┌──

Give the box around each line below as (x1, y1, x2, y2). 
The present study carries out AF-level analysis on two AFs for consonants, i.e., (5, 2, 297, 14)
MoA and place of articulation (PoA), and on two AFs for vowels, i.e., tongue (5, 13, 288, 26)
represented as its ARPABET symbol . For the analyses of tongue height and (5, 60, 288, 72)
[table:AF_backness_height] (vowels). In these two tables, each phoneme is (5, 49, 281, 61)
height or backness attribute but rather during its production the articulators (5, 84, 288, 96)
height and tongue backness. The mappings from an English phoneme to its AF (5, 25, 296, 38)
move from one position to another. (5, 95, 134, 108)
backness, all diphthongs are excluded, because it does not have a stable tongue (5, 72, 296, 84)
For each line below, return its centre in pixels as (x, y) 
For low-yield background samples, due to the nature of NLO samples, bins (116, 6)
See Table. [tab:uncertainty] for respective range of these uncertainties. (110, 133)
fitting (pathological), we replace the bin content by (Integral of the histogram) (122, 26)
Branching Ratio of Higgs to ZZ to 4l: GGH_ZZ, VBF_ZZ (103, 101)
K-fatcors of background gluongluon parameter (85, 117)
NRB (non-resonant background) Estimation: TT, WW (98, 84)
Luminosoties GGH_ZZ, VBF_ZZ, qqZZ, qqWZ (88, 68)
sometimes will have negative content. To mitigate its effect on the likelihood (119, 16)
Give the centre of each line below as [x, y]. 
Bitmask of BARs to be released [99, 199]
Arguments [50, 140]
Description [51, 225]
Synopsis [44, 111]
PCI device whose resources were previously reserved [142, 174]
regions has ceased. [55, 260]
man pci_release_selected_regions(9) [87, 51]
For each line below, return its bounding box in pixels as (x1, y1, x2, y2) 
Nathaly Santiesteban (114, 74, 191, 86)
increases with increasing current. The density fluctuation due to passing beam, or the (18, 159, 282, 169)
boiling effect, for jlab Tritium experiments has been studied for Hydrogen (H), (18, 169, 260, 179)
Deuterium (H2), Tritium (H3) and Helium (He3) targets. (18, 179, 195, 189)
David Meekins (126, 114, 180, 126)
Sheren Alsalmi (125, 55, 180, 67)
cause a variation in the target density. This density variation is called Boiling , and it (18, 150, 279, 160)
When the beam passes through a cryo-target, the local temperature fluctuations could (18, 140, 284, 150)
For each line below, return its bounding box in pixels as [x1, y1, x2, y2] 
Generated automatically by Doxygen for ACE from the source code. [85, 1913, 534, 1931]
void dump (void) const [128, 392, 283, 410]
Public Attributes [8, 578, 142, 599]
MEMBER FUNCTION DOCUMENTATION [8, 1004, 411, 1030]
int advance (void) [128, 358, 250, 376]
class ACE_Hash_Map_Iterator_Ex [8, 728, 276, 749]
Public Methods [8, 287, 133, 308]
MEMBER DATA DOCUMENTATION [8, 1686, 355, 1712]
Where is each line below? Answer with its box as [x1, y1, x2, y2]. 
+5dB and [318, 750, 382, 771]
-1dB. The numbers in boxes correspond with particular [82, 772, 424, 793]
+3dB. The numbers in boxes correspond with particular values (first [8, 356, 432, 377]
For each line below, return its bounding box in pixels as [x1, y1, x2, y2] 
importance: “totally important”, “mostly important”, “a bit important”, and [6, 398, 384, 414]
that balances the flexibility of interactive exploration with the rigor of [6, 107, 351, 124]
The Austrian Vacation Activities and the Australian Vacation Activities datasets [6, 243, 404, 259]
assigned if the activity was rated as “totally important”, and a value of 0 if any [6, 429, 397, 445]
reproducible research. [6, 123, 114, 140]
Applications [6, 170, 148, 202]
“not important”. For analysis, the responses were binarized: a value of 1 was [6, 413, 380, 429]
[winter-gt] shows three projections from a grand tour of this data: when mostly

└──

_Your objective:_ Exactly as written, give again every line from the one containing "that balances the" through the last line of the material above, and no other lines.

_Exercise solution:_
that balances the flexibility of interactive exploration with the rigor of [6, 107, 351, 124]
The Austrian Vacation Activities and the Australian Vacation Activities datasets [6, 243, 404, 259]
assigned if the activity was rated as “totally important”, and a value of 0 if any [6, 429, 397, 445]
reproducible research. [6, 123, 114, 140]
Applications [6, 170, 148, 202]
“not important”. For analysis, the responses were binarized: a value of 1 was [6, 413, 380, 429]
[winter-gt] shows three projections from a grand tour of this data: when mostly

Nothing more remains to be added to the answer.